- **Exercise details**
Reproduce every record below exactly as written, but leave out any pictures.

- **Data records**
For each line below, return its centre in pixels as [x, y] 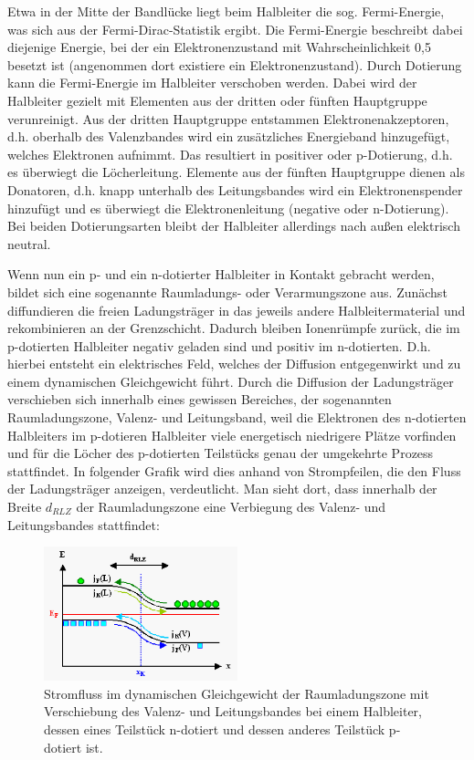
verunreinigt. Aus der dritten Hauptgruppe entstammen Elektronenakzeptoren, [228, 118]
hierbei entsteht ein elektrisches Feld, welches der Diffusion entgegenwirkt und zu [234, 364]
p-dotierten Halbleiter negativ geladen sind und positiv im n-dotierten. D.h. [219, 345]
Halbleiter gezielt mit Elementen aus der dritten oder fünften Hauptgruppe [217, 100]
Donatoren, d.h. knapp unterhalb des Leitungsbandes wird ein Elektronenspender [235, 189]
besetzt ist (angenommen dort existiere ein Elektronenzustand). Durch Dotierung [235, 64]
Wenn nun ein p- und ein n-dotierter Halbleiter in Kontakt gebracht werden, [221, 274]
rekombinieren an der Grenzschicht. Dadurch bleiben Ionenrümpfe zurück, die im [234, 328]
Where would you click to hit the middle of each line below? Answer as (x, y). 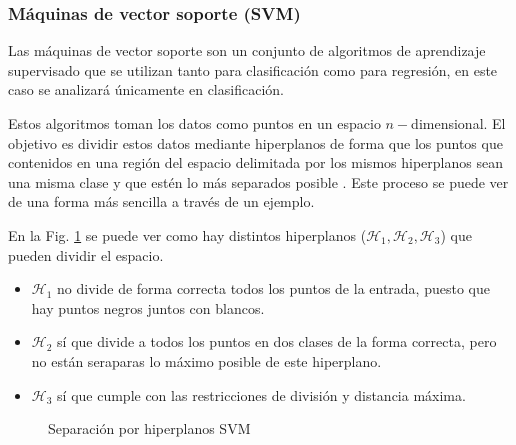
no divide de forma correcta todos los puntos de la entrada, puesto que (273, 288)
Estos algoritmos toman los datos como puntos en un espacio (194, 123)
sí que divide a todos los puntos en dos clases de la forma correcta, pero (277, 341)
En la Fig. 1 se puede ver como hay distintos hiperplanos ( (187, 234)
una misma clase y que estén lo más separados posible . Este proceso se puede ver (258, 181)
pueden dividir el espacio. (86, 254)
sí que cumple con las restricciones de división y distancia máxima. (261, 394)
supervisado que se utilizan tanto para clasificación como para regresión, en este (253, 69)
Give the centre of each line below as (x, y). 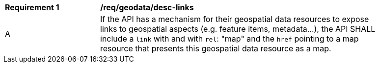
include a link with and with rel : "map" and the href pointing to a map (230, 39)
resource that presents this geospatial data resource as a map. (216, 48)
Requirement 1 (32, 7)
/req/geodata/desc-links (147, 7)
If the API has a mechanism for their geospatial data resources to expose (235, 19)

- **Result for this exercise**
For each line below, return its centre in pixels as [x, y] 
verunreinigt. Aus der dritten Hauptgruppe entstammen Elektronenakzeptoren, [228, 118]
hierbei entsteht ein elektrisches Feld, welches der Diffusion entgegenwirkt und zu [234, 364]
p-dotierten Halbleiter negativ geladen sind und positiv im n-dotierten. D.h. [219, 345]
Halbleiter gezielt mit Elementen aus der dritten oder fünften Hauptgruppe [217, 100]
Donatoren, d.h. knapp unterhalb des Leitungsbandes wird ein Elektronenspender [235, 189]
besetzt ist (angenommen dort existiere ein Elektronenzustand). Durch Dotierung [235, 64]
Wenn nun ein p- und ein n-dotierter Halbleiter in Kontakt gebracht werden, [221, 274]
rekombinieren an der Grenzschicht. Dadurch bleiben Ionenrümpfe zurück, die im [234, 328]
Where would you click to hit the middle of each line below? Answer as (x, y). 
no divide de forma correcta todos los puntos de la entrada, puesto que (273, 288)
Estos algoritmos toman los datos como puntos en un espacio (194, 123)
sí que divide a todos los puntos en dos clases de la forma correcta, pero (277, 341)
En la Fig. 1 se puede ver como hay distintos hiperplanos ( (187, 234)
una misma clase y que estén lo más separados posible . Este proceso se puede ver (258, 181)
pueden dividir el espacio. (86, 254)
sí que cumple con las restricciones de división y distancia máxima. (261, 394)
supervisado que se utilizan tanto para clasificación como para regresión, en este (253, 69)
Give the centre of each line below as (x, y). 
include a link with and with rel : "map" and the href pointing to a map (230, 39)
resource that presents this geospatial data resource as a map. (216, 48)
Requirement 1 (32, 7)
/req/geodata/desc-links (147, 7)
If the API has a mechanism for their geospatial data resources to expose (235, 19)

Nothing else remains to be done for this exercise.